Настороженно на нас поглядывая, ляг внимательно слушал драга, разъяснявшего ему положение. Суть проникновенной речи сводилась к тому, что ляг повел себя недопустимо, нарушал личное пространство, не получив четкого разрешения, навязывал свое внимание. Незнакомцу предлагалось забыть нанесенную ему травму и меня, а мы, в свою очередь, забудем его и его поведение.
Продолжавшему настороженно поглядывать по сторонам лягу такое предложение очень понравилось, а уж когда они с Уотерстоуном представились друг другу, он был просто счастлив от этой идеи, прозвучавшей из уст племянника Фредерика Уотерстоуна, пожизненно представляющего драгов в «Большой пятерке». Именно она правит Галактическим союзом, и, возможно, когда на Террии решится проблема с вирусом, представитель от нашей расы тоже войдет в этот совет.

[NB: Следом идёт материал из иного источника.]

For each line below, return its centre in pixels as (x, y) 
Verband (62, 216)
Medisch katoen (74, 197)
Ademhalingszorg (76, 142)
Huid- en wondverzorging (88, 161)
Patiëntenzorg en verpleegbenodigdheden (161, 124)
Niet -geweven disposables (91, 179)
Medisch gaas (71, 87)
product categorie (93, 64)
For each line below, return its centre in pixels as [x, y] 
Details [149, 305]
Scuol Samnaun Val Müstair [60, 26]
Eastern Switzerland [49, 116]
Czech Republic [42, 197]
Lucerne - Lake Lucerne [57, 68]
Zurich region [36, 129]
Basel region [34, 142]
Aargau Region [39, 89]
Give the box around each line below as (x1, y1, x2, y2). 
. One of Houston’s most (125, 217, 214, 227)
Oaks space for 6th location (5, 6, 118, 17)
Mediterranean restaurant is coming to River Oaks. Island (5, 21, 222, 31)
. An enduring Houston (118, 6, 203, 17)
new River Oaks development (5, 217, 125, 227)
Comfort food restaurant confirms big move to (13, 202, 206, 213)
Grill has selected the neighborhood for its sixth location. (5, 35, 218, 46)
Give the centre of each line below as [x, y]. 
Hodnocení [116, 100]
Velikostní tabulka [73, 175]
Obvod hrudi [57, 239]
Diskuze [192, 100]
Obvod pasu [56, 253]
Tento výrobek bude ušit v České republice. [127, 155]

Едва за лягом закрылась дверь, я облегченно вздохнула.
– А он не опасается, что ты выдашь негласный маршрут лягов в нашу систему за развлечениями?
– Конечно, опасается, и не зря. Я обязательно поговорю с дядей. Естественно, им никто не запретит сюда ездить, но напомнят, что закон везде одинаков.
Я вздохнула.
– Немного жаль их. Они – заложники своей природы, хоть мне и сложно понять такое.

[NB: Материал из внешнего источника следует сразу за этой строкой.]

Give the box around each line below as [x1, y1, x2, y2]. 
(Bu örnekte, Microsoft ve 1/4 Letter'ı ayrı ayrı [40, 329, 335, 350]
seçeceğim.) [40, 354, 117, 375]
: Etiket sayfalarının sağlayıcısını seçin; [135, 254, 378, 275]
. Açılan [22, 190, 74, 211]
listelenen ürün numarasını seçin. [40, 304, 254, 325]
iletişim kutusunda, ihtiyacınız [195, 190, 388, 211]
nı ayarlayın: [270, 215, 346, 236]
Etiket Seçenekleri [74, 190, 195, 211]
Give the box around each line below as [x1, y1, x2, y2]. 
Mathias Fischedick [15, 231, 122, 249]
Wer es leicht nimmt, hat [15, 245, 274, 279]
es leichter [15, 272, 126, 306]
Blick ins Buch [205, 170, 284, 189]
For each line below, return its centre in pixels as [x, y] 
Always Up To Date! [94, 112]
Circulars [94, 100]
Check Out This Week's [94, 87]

Уотерстоун приподнял брови.
– Хочешь, я притащу ляга обратно и ты его утешишь? Уверяю, он будет счастлив.
– Нет, нет! – поспешно возразила я. – Уверена, он справится с собственным состоянием сам.
– Не думаю, что это ему поможет, – хмыкнул начальник.
Я покраснела, осознав, как он истолковал мои слова.
– До чего же с тобой тяжело!
– Советую адаптироваться, нам в скором времени предстоит проводить очень много времени вместе.
Я с тоской вспомнила принятые решения.
– Завтра выходной, вечером я залечу к тебе, поговорим о предстоящих исследованиях. А пока я обдумаю план твоей работы.
Я пожала плечами.
– Хорошо, но без пряников не приходи.
Уотерстоун хмыкнул.
– Не знал, что ты любишь сладкое.
Я лишь улыбнулась. Безусловно, я люблю вкусняшки, но именно пряники любит Зяпа. Мой питомец очень обрадуется. Пора им познакомиться!
Алексей Уотерстоун
Я смотрел в окно на спящий город, в который раз поражаясь, как же Дикан отличается от больших планет-мегаполисов. Там ночью жизнь бурлит не меньше, чем днем, а может быть, даже больше.
Мой дом стоял на возвышенности, так легче взлетать, и я мог видеть, как редкие прохожие пересекали улицу, спеша по одним им известным маршрутам.